Fertilizer spikes are the worst. First of all, the feeder roots are close to the surface of the soil. 1 or 2 inches deep. Fert spikes are deeper than that. Add to that the fact that fert spikes are really only going to fertilize the immediate area around them, and not *all * the feeder roots. Add to that, fertilizer spikes are going to burn the roots that they are contacting. Most of the fertilizer that you are putting in the soil is leaching down and into the groundwater and not helping the plant at all. The best way to fertilize anything is to broadcast granular fertilizer evenly around the plant to an area just beyond the "drip line". Ideally there should be no grass growing under the fruit trees so that the trees don't get competition for water and nutrients. Mulch would be very beneficial. Fruit trees are not heavy feeders and don't need much else beyond 5-10-5. Cheap and easy. Usually the fruit will be small if the roots aren't able to supply all the water and nutrients.
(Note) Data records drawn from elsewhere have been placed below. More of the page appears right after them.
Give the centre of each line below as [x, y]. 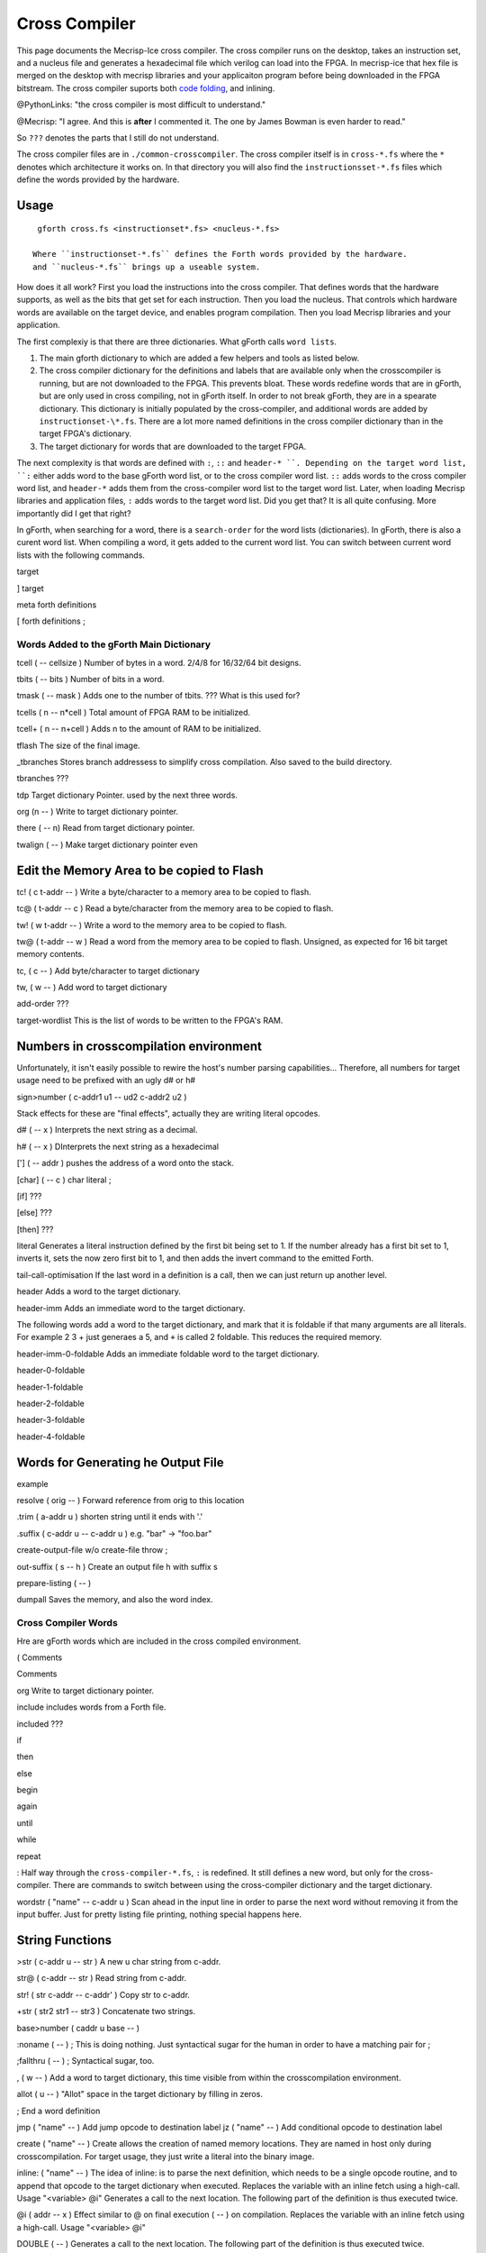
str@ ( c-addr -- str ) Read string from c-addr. [102, 1978]
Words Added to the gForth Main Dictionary [114, 644]
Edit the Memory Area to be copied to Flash [140, 870]
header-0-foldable [51, 1371]
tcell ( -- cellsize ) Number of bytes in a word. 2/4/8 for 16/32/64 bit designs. [159, 662]
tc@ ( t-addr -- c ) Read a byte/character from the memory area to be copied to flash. [175, 908]
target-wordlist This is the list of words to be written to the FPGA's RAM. [150, 1020]
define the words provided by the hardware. [98, 179]

In other words removing more of the top growth by pruning or else "beefing up" the fibrous roots by the addition of more phosphorous and mulching. This will bring the foliage and roots more in line with each other. So Pruning in the winter and fertilizing with a granular like 5-10-5, and mulching them will bring great results next year, as long as they are in full sun to begin with. After you prune in the off season is a good time to spray them with dormant oil too. It kills all the overwintering eggs and insects and insures they have all the advantages that they need to flower in the spring.


----------



## Spinner (Jul 19, 2003)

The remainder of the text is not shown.